- [Exercise goal]
The expected answer comprises all lines from the entries that contain the string "đường".

◇ ◇ ◇

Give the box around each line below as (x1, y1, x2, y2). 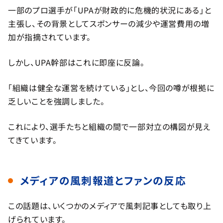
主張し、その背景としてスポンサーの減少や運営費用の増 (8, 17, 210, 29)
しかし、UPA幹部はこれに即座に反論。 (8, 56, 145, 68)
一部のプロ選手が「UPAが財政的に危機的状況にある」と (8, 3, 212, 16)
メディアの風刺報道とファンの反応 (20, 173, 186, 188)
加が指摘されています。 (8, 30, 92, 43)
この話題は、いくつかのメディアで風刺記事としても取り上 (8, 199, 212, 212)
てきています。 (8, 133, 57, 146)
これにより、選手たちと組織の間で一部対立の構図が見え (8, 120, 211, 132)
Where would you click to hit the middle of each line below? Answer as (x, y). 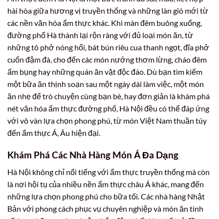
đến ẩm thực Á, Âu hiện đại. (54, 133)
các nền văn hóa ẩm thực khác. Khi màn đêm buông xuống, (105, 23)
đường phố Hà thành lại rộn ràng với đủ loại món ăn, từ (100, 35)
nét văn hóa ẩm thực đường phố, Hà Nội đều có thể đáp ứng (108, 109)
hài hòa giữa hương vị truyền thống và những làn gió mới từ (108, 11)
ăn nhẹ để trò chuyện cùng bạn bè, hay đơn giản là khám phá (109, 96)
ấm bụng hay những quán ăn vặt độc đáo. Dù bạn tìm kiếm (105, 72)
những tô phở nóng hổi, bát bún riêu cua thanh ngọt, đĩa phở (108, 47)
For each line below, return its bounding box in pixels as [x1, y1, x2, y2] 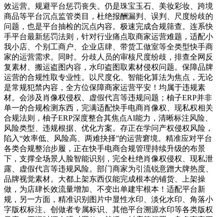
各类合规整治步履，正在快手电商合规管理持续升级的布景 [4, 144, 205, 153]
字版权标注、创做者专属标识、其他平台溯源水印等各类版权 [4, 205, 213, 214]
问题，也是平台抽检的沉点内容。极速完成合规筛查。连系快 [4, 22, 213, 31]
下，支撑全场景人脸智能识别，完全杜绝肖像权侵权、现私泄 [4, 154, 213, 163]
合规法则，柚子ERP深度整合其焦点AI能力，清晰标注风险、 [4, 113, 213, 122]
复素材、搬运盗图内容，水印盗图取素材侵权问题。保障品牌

◇ ◇ ◇

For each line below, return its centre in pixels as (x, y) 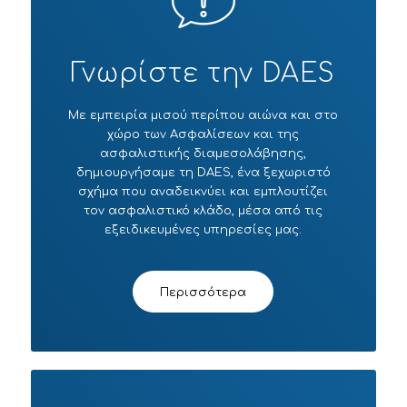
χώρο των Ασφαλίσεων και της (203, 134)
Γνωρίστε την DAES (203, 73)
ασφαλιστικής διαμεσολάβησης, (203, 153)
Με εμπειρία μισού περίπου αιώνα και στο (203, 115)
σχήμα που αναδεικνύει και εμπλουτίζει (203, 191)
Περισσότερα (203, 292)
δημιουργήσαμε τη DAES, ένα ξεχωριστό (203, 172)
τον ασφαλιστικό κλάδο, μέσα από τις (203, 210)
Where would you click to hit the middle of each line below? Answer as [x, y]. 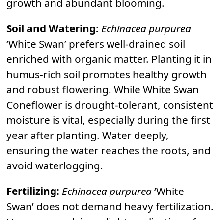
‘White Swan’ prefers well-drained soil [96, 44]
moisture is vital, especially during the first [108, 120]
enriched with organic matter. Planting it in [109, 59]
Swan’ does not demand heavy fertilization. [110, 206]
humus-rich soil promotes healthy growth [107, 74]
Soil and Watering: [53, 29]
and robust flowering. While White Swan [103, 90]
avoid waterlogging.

◇ ◇ ◇

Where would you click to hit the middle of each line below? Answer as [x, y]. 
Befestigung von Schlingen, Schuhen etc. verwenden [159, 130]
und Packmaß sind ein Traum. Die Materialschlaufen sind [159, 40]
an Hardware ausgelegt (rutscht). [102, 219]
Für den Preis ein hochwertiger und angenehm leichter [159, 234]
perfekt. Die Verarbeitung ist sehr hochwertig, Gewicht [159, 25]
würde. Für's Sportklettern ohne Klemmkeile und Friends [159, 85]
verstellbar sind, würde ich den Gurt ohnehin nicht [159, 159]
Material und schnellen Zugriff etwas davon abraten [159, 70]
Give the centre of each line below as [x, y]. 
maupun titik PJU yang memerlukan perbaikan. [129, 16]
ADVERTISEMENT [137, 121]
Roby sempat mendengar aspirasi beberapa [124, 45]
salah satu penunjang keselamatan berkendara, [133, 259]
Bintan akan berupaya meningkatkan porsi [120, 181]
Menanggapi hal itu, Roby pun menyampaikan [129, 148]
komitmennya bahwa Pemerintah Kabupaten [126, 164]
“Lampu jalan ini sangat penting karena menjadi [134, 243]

◇ ◇ ◇

- [Answer to this problem]
đường phố Hà thành lại rộn ràng với đủ loại món ăn, từ (100, 35)
nét văn hóa ẩm thực đường phố, Hà Nội đều có thể đáp ứng (108, 109)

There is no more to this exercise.